[Items from a data source]
++++++++++

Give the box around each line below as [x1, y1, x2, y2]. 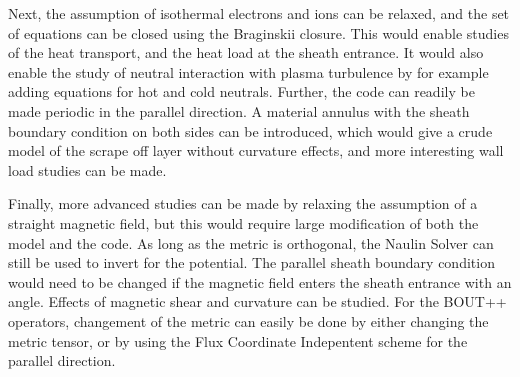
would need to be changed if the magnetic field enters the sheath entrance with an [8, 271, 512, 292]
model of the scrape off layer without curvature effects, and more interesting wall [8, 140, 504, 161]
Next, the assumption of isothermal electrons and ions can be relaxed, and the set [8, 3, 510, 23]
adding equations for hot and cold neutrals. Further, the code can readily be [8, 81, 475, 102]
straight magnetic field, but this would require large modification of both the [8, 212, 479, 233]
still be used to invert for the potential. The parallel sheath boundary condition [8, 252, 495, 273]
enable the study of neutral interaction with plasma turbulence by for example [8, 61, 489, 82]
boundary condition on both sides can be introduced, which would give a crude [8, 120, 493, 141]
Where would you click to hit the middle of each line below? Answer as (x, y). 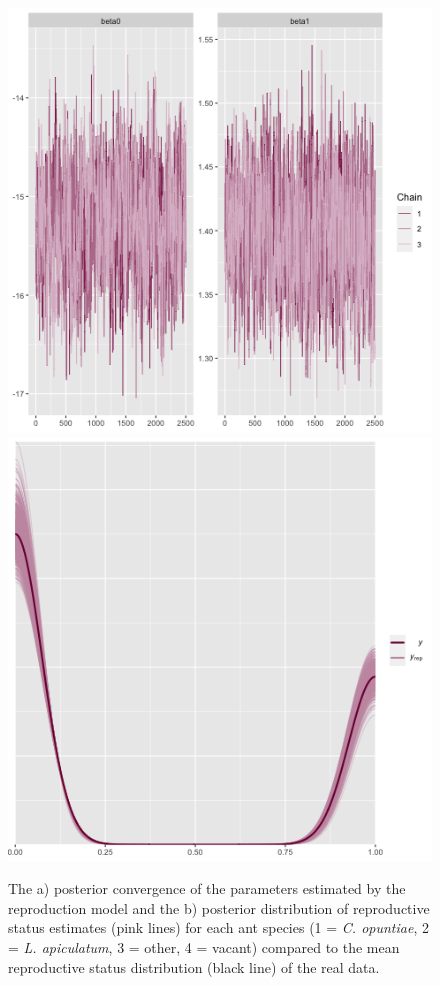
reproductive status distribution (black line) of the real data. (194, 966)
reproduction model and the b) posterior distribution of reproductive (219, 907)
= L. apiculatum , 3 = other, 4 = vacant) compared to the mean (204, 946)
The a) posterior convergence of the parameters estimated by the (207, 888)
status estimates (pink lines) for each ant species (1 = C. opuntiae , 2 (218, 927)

++++++++++

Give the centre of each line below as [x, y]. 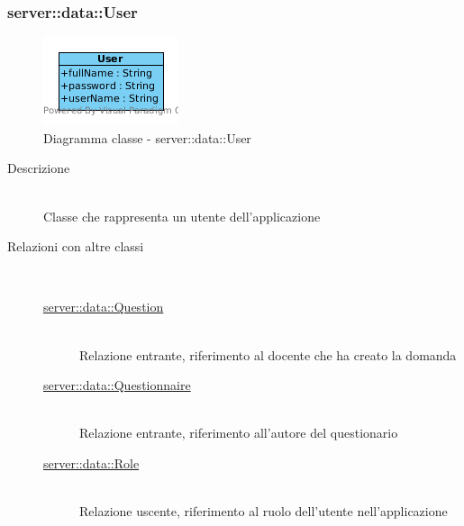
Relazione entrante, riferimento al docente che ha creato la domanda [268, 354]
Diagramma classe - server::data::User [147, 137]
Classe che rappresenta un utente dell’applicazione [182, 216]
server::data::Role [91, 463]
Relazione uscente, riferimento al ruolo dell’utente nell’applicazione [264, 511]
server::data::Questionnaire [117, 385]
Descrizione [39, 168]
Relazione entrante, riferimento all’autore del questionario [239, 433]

++++++++++

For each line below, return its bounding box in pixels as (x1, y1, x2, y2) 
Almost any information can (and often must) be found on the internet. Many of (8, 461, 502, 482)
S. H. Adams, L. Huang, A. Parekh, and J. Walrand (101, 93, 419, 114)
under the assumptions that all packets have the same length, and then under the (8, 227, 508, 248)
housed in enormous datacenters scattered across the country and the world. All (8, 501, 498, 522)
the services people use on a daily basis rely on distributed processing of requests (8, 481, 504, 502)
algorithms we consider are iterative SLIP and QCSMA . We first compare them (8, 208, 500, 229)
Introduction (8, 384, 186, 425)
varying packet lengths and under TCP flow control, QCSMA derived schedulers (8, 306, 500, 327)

++++++++++

PROMPT: Take the records above and return, word for word, only the lines that fall from the line with "S. H. Adams, L." to the line with "housed in enormous", both of them included.

TASK RESULT:
S. H. Adams, L. Huang, A. Parekh, and J. Walrand (101, 93, 419, 114)
under the assumptions that all packets have the same length, and then under the (8, 227, 508, 248)
housed in enormous datacenters scattered across the country and the world. All (8, 501, 498, 522)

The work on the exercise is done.